Frustrierend ist es nur dann, wenn man zum Beispiel das Asylpaket beschließen muss. Hierzu hat die Geschichte bereits 2003/2004 begonnen und wir müssen jetzt den Sack zumachen. Man macht den Sack aber zu auf Basis dessen, was Leute, die schon lang nicht mehr da sind, gemacht haben. Das ist frustrierend, wenn man sieht, dass man nichts mehr verändern kann. In dem Fall muss ich es ablehnen, weil ich nicht akzeptieren kann, dass Menschen, die aus einer bedrohlichen Situation zu uns kommen, als erstes wieder eingesperrt werden.
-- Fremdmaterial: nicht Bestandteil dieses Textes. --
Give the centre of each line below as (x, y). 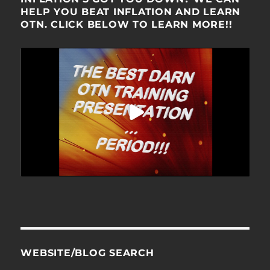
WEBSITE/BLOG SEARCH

Es gibt auch Dinge, von denen man genau weiß, dass man sie in einer Legislaturperiode nicht fertig machen kann. Nur deswegen kann man ja auch nicht gar nichts tun, man muss die richtigen Schritte setzen. Das ist das Wesen der Demokratie, dass es immer viele sind, die etwas zusammenbringen und dann manche Leute in einzelnen Phasen eine wichtige Rolle spielen und dass es dann wieder andere sein werden.
Wie wichtig ist es, die Arbeit, die Sie als EU-Abgeordneter machen, auch nach außen zu kommunizieren?
Für mich ist es eine große Herausforderung, die Grundzüge meiner Arbeit Menschen über Facebook so zu vermitteln, dass sie auch tatsächlich verstehen, was ich mache. Ich glaube, prinzipiell ist es für jeden Menschen, der politisch tätig ist, wichtig zu kommunizieren und zwar nicht nur Face-2-Face. Wenn man das nicht tut, ist man Autist und lebt in seiner eigenen Scheinwelt. Ich bin gerade dabei zu experimentieren, wie man Bürger in den Prozess des Gesetze Machens, des Law-Makings, miteinbeziehen kann.
Wie soll ein derartiges Law-Making mit Bürgern aussehen?
Wenn man sich Fußballspiele gemeinsam anschaut gibt es Public Viewing. So sollte auch das Gesetze Machen sein. Beim Public-Law-Making soll man sich aktiv beteiligen können. Ich möchte das im März nächsten Jahres bei ausgewählten kleineren Gesetzen ausprobieren und überlege gerade, wie man im Sinn von Liquid Democracy mit Wählern diskutieren kann. Zusammen mit der Informatik-Abteilung an der Universität Linz werden Tools entwickelt, um gemeinsam an Abänderungsanträgen zu arbeiten. Diese Tools sollen im März 2013 präsentiert und erstmals anhand eines Gesetzesentwurfs ausprobiert werden. Da ist Liquid Democracy sicherlich ein Vorbild, nur muss man das neu adaptieren.
Zur Person:
Josef Weidenholzer ist seit Dezember 2011 Europa-Abgeordneter für die SPÖ. Er ist unter anderem im Ausschuss für Bürgerliche Freiheiten, Justiz und Inneres (LIBE) sowie im Ausschuss für Binnenmarkt und Verbraucherschutz vertreten.